Thursday, October 6, 2011

What doesn't get said

There's an AP article by Phillip Rawls on some negative effects on Alabama's economy that's been unleashed by Alabama's harsh new immigration law. What interests me in the article are the things Rawls doesn't say. He writes, for instance:
Intended to force illegal workers out of jobs, it is also driving away many construction workers, roofers and field hands in the country legally who do backbreaking jobs that Americans generally won't.

The vacancies have created a void that will surely deal a blow to the state's economy and could slow the rebuilding of Tuscaloosa and other tornado-damaged cities.

Employers believe they can carry on because of the dismal economy, but when things do turn around, they worry there won't be anyone around to hire. Many legal Hispanic workers are fleeing the state because their family and friends don't have the proper papers and they fear they will be jailed.

Rick Pate, the owner of a commercial landscaping company in Montgomery, lost two of his most experienced workers, who were in the country legally. He spent thousands of dollars training them to install irrigation systems at places like the Hyundai plant.

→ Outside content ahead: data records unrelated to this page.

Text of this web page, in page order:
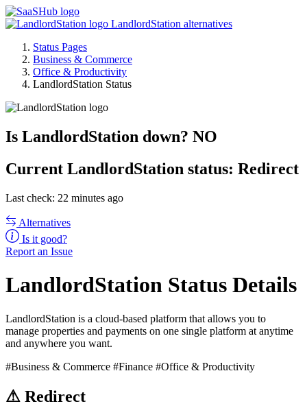
LandlordStation alternatives
Status Pages
Business & Commerce
Office & Productivity
LandlordStation Status
Is LandlordStation down? NO
Current LandlordStation status: Redirect
Last check: 22 minutes ago
Alternatives
Is it good?
Report an Issue
LandlordStation Status Details
LandlordStation is a cloud-based platform that allows you to
manage properties and payments on one single platform at anytime
and anywhere you want.
#Business & Commerce #Finance #Office & Productivity
⚠ Redirect
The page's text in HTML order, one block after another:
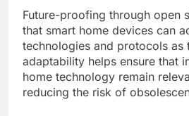
Future-proofing through open
that smart home devices can
technologies and protocols as
adaptability helps ensure that
home technology remain
reducing the risk of
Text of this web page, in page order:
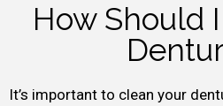
How Should
It’s important to clean your
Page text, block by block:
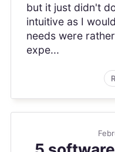
but it just didn't
intuitive as I
needs were
expe...
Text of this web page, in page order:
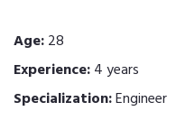
Age:28
Experience:4 years
Specialization:Engineer
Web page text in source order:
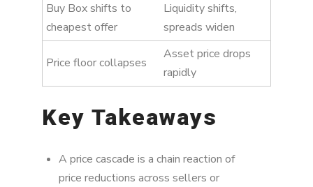
Buy Box shifts to
cheapest offer
Liquidity shifts,
spreads widen
Price floor collapses
Asset price drops
rapidly
Key Takeaways
A price cascade is a chain reaction of
price reductions across sellers or
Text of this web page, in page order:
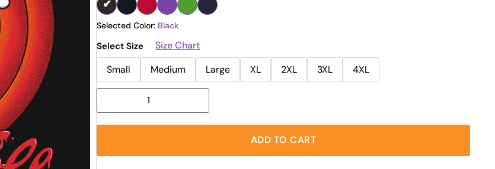
Selected Color: Black
Select Size
Size Chart
Small
Medium Large XL 2XL 3XL 4XL
ADD TO CART
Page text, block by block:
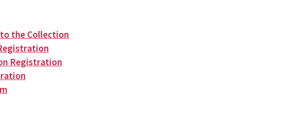
the Collection
Registration
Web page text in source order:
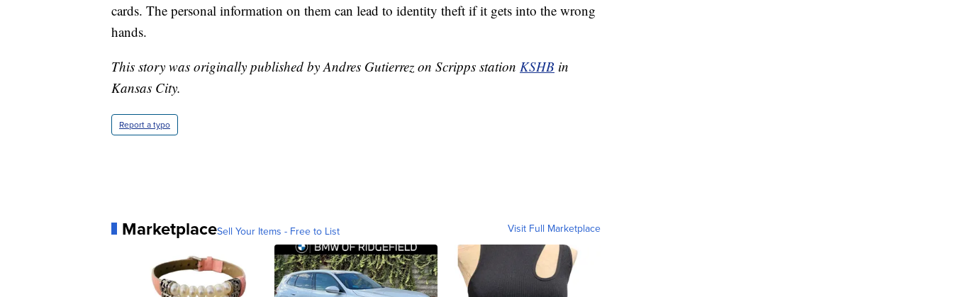
cards. The personal information on them can lead to identity theft if it gets into the wrong
hands.
This story was originally published by Andres Gutierrez on Scripps station KSHB in
Kansas City.
Report a typo
MarketplaceSell Your Items - Free to List Visit Full Marketplace
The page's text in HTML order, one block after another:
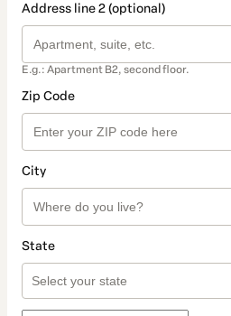
Address line 2 (optional)
E.g.: Apartment B2, second floor.
Zip Code
City
State
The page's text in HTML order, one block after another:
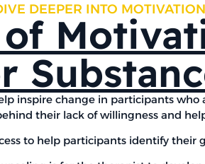
DEEPER INTO
of
inspire change in participants
their lack of willingness and
to help participants identify their
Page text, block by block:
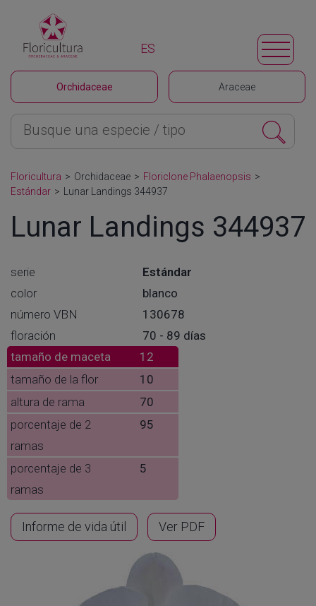
Orchidaceae Araceae
ES
Floricultura > Orchidaceae > Floriclone Phalaenopsis >
Estándar > Lunar Landings 344937
Lunar Landings 344937
serie
Estándar
color
blanco
número VBN
130678
floración
70 - 89 días
tamaño de maceta
12
tamaño de la flor
10
altura de rama
70
porcentaje de 2
ramas
95
porcentaje de 3
ramas
5
Informe de vida útil Ver PDF
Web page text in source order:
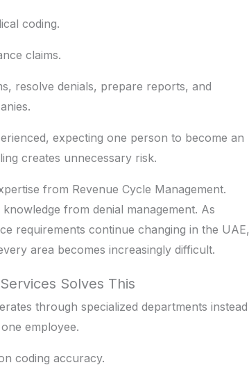
coding.
claims.
resolve denials, prepare reports, and
expecting one person to become an
creates unnecessary risk.
from Revenue Cycle Management.
from denial management. As
requirements continue changing in the UAE,
area becomes increasingly difficult.
Solves This
through specialized departments instead
employee.
coding accuracy.

"They just feel like there is a negative atmosphere for them here. They don't feel welcome. I don't begrudge them. I'd feel nervous, too," Pate said.
Presumably we are supposed to understand (though Rawls never says it explicitly) that most Hispanics in Alabama are now living in serious (and reasonable) fear of imminent harassment--which is to say, of being locked up "indefinitely." This isn't hysteria, which is one way the article could be glossed, since people who are detained on "suspicion of being in the country illegally" (that's all it takes to be arrested, you see) are supposed to be released when "documentation" is produced. But anyone with any exposure to the US's detention policies of immigrants will know that merely having documentation won't necessarily achieve their release. (A lawyer would help, of course. But how many immigrants working minimum-wage or sub-minimum wage jobs will have access to lawyers?) That Rawls never even hints at the nightmarish realities of US immigration (and even general prison) policies and its exemption from adhering to due process allows the ordinary complacent reader to judge people "legally" living in the US who still fear detention as irrational and ignorant (when of course their fear is a sign of just how closely in touch with reality they are).

But of course that's not all that's implied but not stated in this article. Then there's this:
Legislators said the law would help legal residents suffering from nearly 10 percent unemployment.

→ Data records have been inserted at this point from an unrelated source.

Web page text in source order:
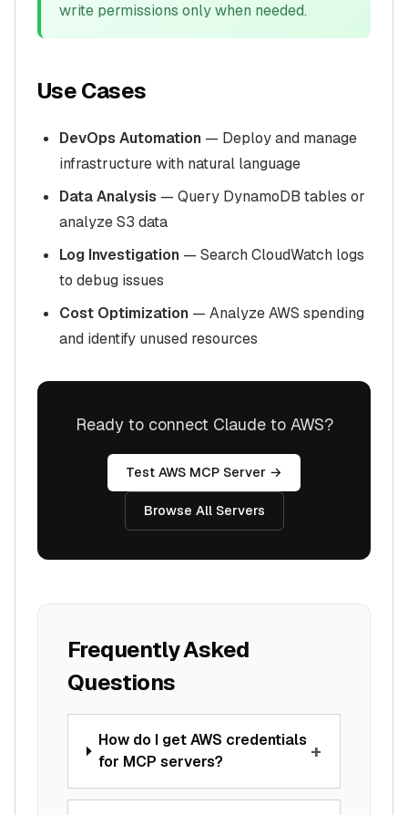
write permissions only when needed.
Use Cases
DevOps Automation — Deploy and manage
infrastructure with natural language
Data Analysis — Query DynamoDB tables or
analyze S3 data
Log Investigation — Search CloudWatch logs
to debug issues
Cost Optimization — Analyze AWS spending
and identify unused resources
Ready to connect Claude to AWS?
Test AWS MCP Server →
Browse All Servers
Frequently Asked
Questions
How do I get AWS credentials
for MCP servers?
+
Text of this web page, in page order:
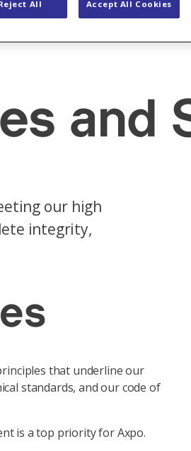
and
our high
integrity,
that underline our
standards, and our code of
is a top priority for Axpo.
All Accept All Cookies
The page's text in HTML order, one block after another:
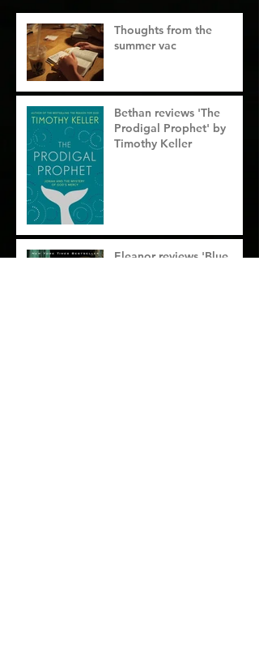
Thoughts from the
summer vac
Bethan reviews 'The
Prodigal Prophet' by
Timothy Keller
Eleanor reviews 'Blue
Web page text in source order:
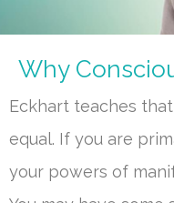
Why
Eckhart teaches
equal. If you are
your powers of
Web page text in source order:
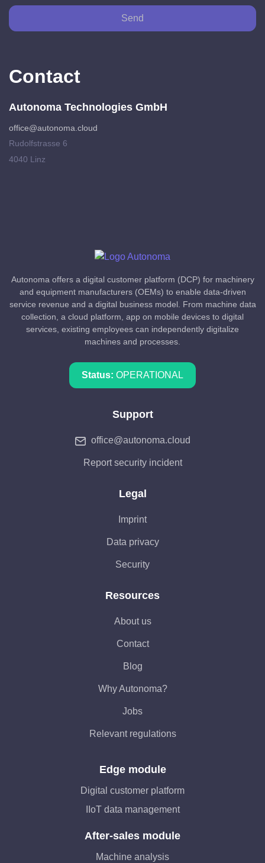
Send
Contact
Autonoma Technologies GmbH
office@autonoma.cloud
Rudolfstrasse 6
4040 Linz
Autonoma offers a digital customer platform (DCP) for machinery
and equipment manufacturers (OEMs) to enable data-driven
service revenue and a digital business model. From machine data
collection, a cloud platform, app on mobile devices to digital
services, existing employees can independently digitalize
machines and processes.
Status: OPERATIONAL
Support
office@autonoma.cloud
Report security incident
Legal
Imprint
Data privacy
Security
Resources
About us
Contact
Blog
Why Autonoma?
Jobs
Relevant regulations
Edge module
Digital customer platform
IIoT data management
After-sales module
Machine analysis

One of the bill's authors, Republican Sen. Scott Beason, said he expected short-term problems, but he has received "thank you" calls from two people who replaced illegal immigrants who fled their jobs. Beason predicts that trickle will become a rush.

"We have the best law in the country and I stand by what we've done," Beason said.

Some farmers disagreed.

On Chandler Mountain in north Alabama, tomato farmer Lana Boatwright said only eight of the 48 Hispanic workers she needed for harvest showed up after the law took effect. Those who did were frightened.

"My husband and I take them to the grocery store at night and shop for them because they are afraid they will be arrested," she said.

Farmer Chad Smith said his family farm stands to lose up to $150,000 because there are not enough workers to pick tomatoes spoiling in the fields.

"We will be lucky to be in business next year," he said.
What is unstated here is that the reason farmers stand to lose big is that they probably pay poverty-level wages for body-breaking work, without benefits, and probably under sweat-shop working conditions. When people loudly claim that it's the backbreaking nature of the work that "Americans" are unwilling to perform, what they really mean is that most US citizens tend to avoid working at poverty wages if it's at all possible, more especially when it's the kind of work likely to inflict pain and even long-term damage on their bodies. (Agricultural workers have the highest rates of incurring long-term damage, because most farmers use pesticides.)

The reason I've assumed that anti-immigrant sentiment is almost 100% due to racism is because everyone knows (though they don't like to admit it to themselves or anyone else) that the food we eat would be a lot more expensive without immigrant-- particularly undocumented immigrant-- labor. In this clash between racism and the wish for cheap fruits and vegetables (and clothing, too, since some of the few clothing manufacturers that actually make their product in the US employ contractors who run sweatshops), the resulting cognitive dissonance usually resolves itself by erasing consciousness of the connection between lower prices and immigrant labor, just as when employers talk about being bereft of workers, they're talking about workers who are willing to work for substandard wages.

I guess the politicians are hoping that more US citizens will be willing to work for the same pay as undocumented workers. But of course they can't actually say that in so many words.

1 comment:

Rebecca said...

Living in Nicaragua makes the whole anti-immigration hysteria look just plain stupid, and my last job in the US was for the Secure Borders Initiative, which was a boondoggle for Boeing.